What Happens When Leadership Teams Stop Performing and Start Leading?
- John Hinds
- 2 days ago
- 2 min read
Last week, I had the chance to facilitate a leadership session at a campus that’s been feeling the weight of fractured trust, constant miscommunication, and unclear expectations. The principal is in her first year in the role, and while the team has potential, the culture just hasn’t clicked.
We used Patrick Lencioni’s Five Dysfunctions of a Team as our anchor. I’ve used this book a dozen times, and every time it brings language to things people feel but don’t know how to name.
I opened the session like this:
“This isn’t about fixing each other.

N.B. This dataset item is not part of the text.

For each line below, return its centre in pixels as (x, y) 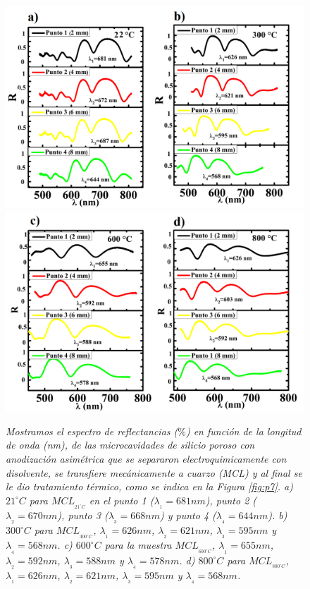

It’s about deciding who we want to be together.”
And something shifted.
They watched the Lencioni video, reflected privately, and then did something bold: they told the truth. They named where they were stuck. They talked about trust, communication, and misalignment. And instead of defending or blaming, they listened.
Here’s what they committed to by the end of the hour:
They’re going to eat lunch together every day to build trust through presence, not formality.
Each leader will identify their top five personal values and share the stories behind them.
They’ll roll out the Five Dysfunctions model to their staff as a framework and shared language.
And they’ll say clearly, “We’re setting the tone for the culture we want to build.”
They’ll begin modeling vulnerability in small, consistent ways: reflection questions at PLCs, storytelling in team meetings, turning inward instead of outward when challenges come up.
They’re not waiting on a new program. They’re not blaming the staff. They’re leading with clarity and humility.
If your leadership team feels stuck, disconnected, or quietly resentful, don’t ignore it. Most dysfunction isn’t about capability but about the courage to say, “We want better. And we’ll go first.”